(Items listed in a dataset)

____________________

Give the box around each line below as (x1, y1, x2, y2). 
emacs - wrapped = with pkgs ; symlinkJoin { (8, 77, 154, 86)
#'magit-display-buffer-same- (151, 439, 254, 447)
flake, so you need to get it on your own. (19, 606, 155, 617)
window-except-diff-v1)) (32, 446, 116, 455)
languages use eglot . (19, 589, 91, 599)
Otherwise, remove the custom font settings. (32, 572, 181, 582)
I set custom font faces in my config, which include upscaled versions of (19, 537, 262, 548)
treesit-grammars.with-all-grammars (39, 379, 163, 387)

____________________

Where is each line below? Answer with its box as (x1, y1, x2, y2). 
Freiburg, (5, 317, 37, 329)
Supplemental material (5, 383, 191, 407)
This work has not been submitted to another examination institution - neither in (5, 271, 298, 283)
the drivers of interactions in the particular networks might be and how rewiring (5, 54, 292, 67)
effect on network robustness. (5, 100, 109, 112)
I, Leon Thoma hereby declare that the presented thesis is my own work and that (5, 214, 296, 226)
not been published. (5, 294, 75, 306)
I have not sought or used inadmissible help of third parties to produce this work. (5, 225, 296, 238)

____________________

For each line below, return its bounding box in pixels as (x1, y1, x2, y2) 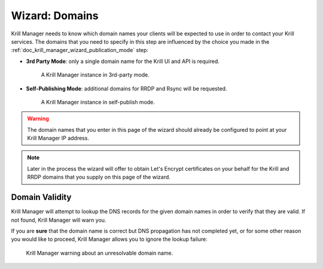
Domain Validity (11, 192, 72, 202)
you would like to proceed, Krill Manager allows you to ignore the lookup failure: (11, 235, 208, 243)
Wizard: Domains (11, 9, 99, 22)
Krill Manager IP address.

____________________

* [WHAT YOU NEED TO DO]: Please return the lines above that run from the line containing "Give the box" to the line containing "treesit-grammars.with-all-grammars (39, 379, 163, 387)", inclusive, exactly and with no other lines.

* [TASK ANSWER]:
Give the box around each line below as (x1, y1, x2, y2). 
emacs - wrapped = with pkgs ; symlinkJoin { (8, 77, 154, 86)
#'magit-display-buffer-same- (151, 439, 254, 447)
flake, so you need to get it on your own. (19, 606, 155, 617)
window-except-diff-v1)) (32, 446, 116, 455)
languages use eglot . (19, 589, 91, 599)
Otherwise, remove the custom font settings. (32, 572, 181, 582)
I set custom font faces in my config, which include upscaled versions of (19, 537, 262, 548)
treesit-grammars.with-all-grammars (39, 379, 163, 387)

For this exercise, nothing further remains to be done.